Stored items:
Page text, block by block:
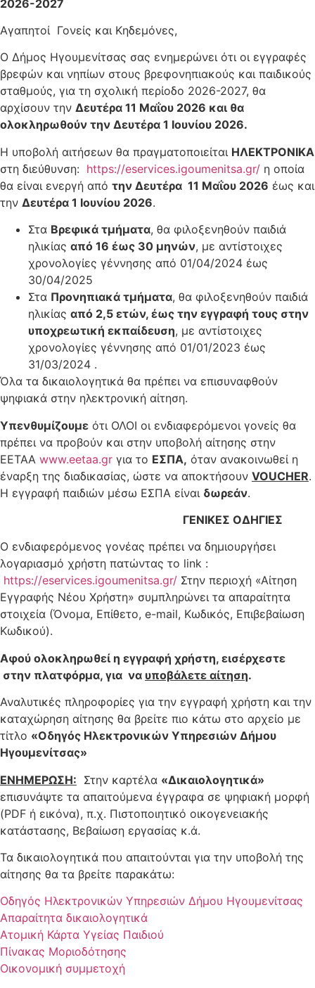
2026-2027
Αγαπητοί Γονείς και Κηδεμόνες,
Ο Δήμος Ηγουμενίτσας σας ενημερώνει ότι οι εγγραφές
βρεφών και νηπίων στους βρεφονηπιακούς και παιδικούς
σταθμούς, για τη σχολική περίοδο 2026-2027, θα
αρχίσουν την Δευτέρα 11 Μαΐου 2026 και θα
ολοκληρωθούν την Δευτέρα 1 Ιουνίου 2026.
Η υποβολή αιτήσεων θα πραγματοποιείται ΗΛΕΚΤΡΟΝΙΚΑ
στη διεύθυνση: https://eservices.igoumenitsa.gr/ η οποία
θα είναι ενεργή από την Δευτέρα 11 Μαΐου 2026 έως και
την Δευτέρα 1 Ιουνίου 2026.
Στα Βρεφικά τμήματα, θα φιλοξενηθούν παιδιά
ηλικίας από 16 έως 30 μηνών, με αντίστοιχες
χρονολογίες γέννησης από 01/04/2024 έως
30/04/2025
Στα Προνηπιακά τμήματα, θα φιλοξενηθούν παιδιά
ηλικίας από 2,5 ετών, έως την εγγραφή τους στην
υποχρεωτική εκπαίδευση, με αντίστοιχες
χρονολογίες γέννησης από 01/01/2023 έως
31/03/2024 .
Όλα τα δικαιολογητικά θα πρέπει να επισυναφθούν
ψηφιακά στην ηλεκτρονική αίτηση.
Υπενθυμίζουμε ότι ΟΛΟΙ οι ενδιαφερόμενοι γονείς θα
πρέπει να προβούν και στην υποβολή αίτησης στην
ΕΕΤΑΑ www.eetaa.gr για το ΕΣΠΑ, όταν ανακοινωθεί η
έναρξη της διαδικασίας, ώστε να αποκτήσουν VOUCHER.
Η εγγραφή παιδιών μέσω ΕΣΠΑ είναι δωρεάν.
ΓΕΝΙΚΕΣ ΟΔΗΓΙΕΣ
Ο ενδιαφερόμενος γονέας πρέπει να δημιουργήσει
λογαριασμό χρήστη πατώντας το link :
https://eservices.igoumenitsa.gr/ Στην περιοχή «Αίτηση
Εγγραφής Νέου Χρήστη» συμπληρώνει τα απαραίτητα
στοιχεία (Όνομα, Επίθετο, e-mail, Κωδικός, Επιβεβαίωση
Κωδικού).
Αφού ολοκληρωθεί η εγγραφή χρήστη, εισέρχεστε
στην πλατφόρμα, για να υποβάλετε αίτηση.
Αναλυτικές πληροφορίες για την εγγραφή χρήστη και την
καταχώρηση αίτησης θα βρείτε πιο κάτω στο αρχείο με
τίτλο «Οδηγός Ηλεκτρονικών Υπηρεσιών Δήμου
Ηγουμενίτσας»
ΕΝΗΜΕΡΩΣΗ: Στην καρτέλα «Δικαιολογητικά»
επισυνάψτε τα απαιτούμενα έγγραφα σε ψηφιακή μορφή
(PDF ή εικόνα), π.χ. Πιστοποιητικό οικογενειακής
κατάστασης, Βεβαίωση εργασίας κ.ά.
Τα δικαιολογητικά που απαιτούνται για την υποβολή της
αίτησης θα τα βρείτε παρακάτω:
Οδηγός Ηλεκτρονικών Υπηρεσιών Δήμου Ηγουμενίτσας
Απαραίτητα δικαιολογητικά
Ατομική Κάρτα Υγείας Παιδιού
Πίνακας Μοριοδότησης
Οικονομική συμμετοχή
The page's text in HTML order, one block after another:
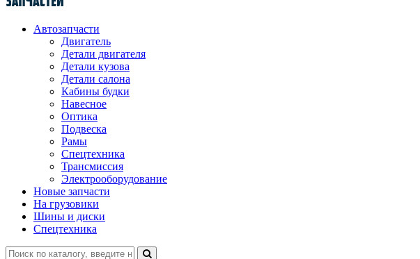
Автозапчасти
Двигатель
Детали двигателя
Детали кузова
Детали салона
Кабины будки
Навесное
Оптика
Подвеска
Рамы
Спецтехника
Трансмиссия
Электрооборудование
Новые запчасти
На грузовики
Шины и диски
Спецтехника
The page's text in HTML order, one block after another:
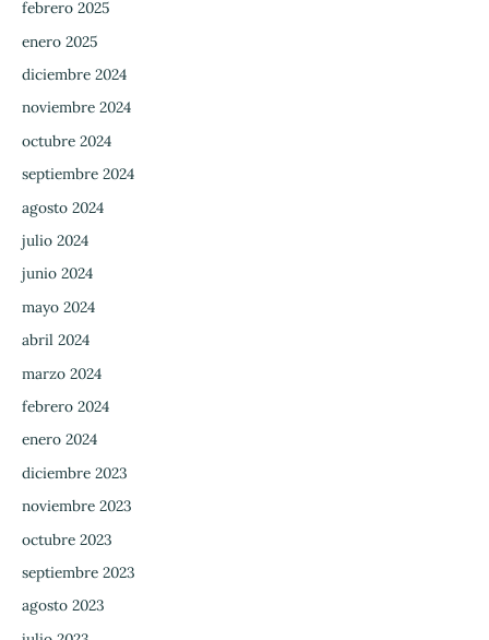
febrero 2025
enero 2025
diciembre 2024
noviembre 2024
octubre 2024
septiembre 2024
agosto 2024
julio 2024
junio 2024
mayo 2024
abril 2024
marzo 2024
febrero 2024
enero 2024
diciembre 2023
noviembre 2023
octubre 2023
septiembre 2023
agosto 2023
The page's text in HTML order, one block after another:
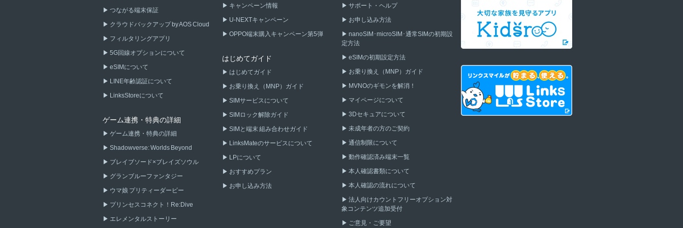
つながる端末保証
クラウドバックアップ by AOS Cloud
フィルタリングアプリ
5G回線オプションについて
eSIMについて
LINE年齢認証について
LinksStoreについて
ゲーム連携・特典の詳細
ゲーム連携・特典の詳細
Shadowverse: Worlds Beyond
ブレイブソード×ブレイズソウル
グランブルーファンタジー
ウマ娘 プリティーダービー
プリンセスコネクト！Re:Dive
エレメンタルストーリー
キャンペーン情報
U-NEXTキャンペーン
OPPO端末購入キャンペーン第5弾
はじめてガイド
はじめてガイド
お乗り換え（MNP）ガイド
SIMサービスについて
SIMロック解除ガイド
SIMと端末 組み合わせガイド
LinksMateのサービスについて
LPについて
おすすめプラン
お申し込み方法
サポート・ヘルプ
お申し込み方法
nanoSIM･microSIM･通常SIMの初期設
定方法
eSIMの初期設定方法
お乗り換え（MNP）ガイド
MVNOのギモンを解消！
マイページについて
3Dセキュアについて
未成年者の方のご契約
通信制限について
動作確認済み端末一覧
本人確認書類について
本人確認の流れについて
法人向けカウントフリーオプション対
象コンテンツ追加受付
ご意見・ご要望
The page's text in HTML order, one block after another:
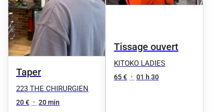
Taper
223 THE CHIRURGIEN
20 € • 20 min
Tissage ouvert
KITOKO LADIES
65 € • 01 h 30

■ **How to complete this task**
Give again, exactly as written above, each line from the one that has "Απαραίτητα δικαιολογητικά" to the one that has "223 THE CHIRURGIEN", both included; omit the pictures.

■ **Problem solution**
Απαραίτητα δικαιολογητικά
Ατομική Κάρτα Υγείας Παιδιού
Πίνακας Μοριοδότησης
Οικονομική συμμετοχή
The page's text in HTML order, one block after another:
Автозапчасти
Двигатель
Детали двигателя
Детали кузова
Детали салона
Кабины будки
Навесное
Оптика
Подвеска
Рамы
Спецтехника
Трансмиссия
Электрооборудование
Новые запчасти
На грузовики
Шины и диски
Спецтехника
The page's text in HTML order, one block after another:
febrero 2025
enero 2025
diciembre 2024
noviembre 2024
octubre 2024
septiembre 2024
agosto 2024
julio 2024
junio 2024
mayo 2024
abril 2024
marzo 2024
febrero 2024
enero 2024
diciembre 2023
noviembre 2023
octubre 2023
septiembre 2023
agosto 2023
The page's text in HTML order, one block after another:
つながる端末保証
クラウドバックアップ by AOS Cloud
フィルタリングアプリ
5G回線オプションについて
eSIMについて
LINE年齢認証について
LinksStoreについて
ゲーム連携・特典の詳細
ゲーム連携・特典の詳細
Shadowverse: Worlds Beyond
ブレイブソード×ブレイズソウル
グランブルーファンタジー
ウマ娘 プリティーダービー
プリンセスコネクト！Re:Dive
エレメンタルストーリー
キャンペーン情報
U-NEXTキャンペーン
OPPO端末購入キャンペーン第5弾
はじめてガイド
はじめてガイド
お乗り換え（MNP）ガイド
SIMサービスについて
SIMロック解除ガイド
SIMと端末 組み合わせガイド
LinksMateのサービスについて
LPについて
おすすめプラン
お申し込み方法
サポート・ヘルプ
お申し込み方法
nanoSIM･microSIM･通常SIMの初期設
定方法
eSIMの初期設定方法
お乗り換え（MNP）ガイド
MVNOのギモンを解消！
マイページについて
3Dセキュアについて
未成年者の方のご契約
通信制限について
動作確認済み端末一覧
本人確認書類について
本人確認の流れについて
法人向けカウントフリーオプション対
象コンテンツ追加受付
ご意見・ご要望
The page's text in HTML order, one block after another:
Taper
223 THE CHIRURGIEN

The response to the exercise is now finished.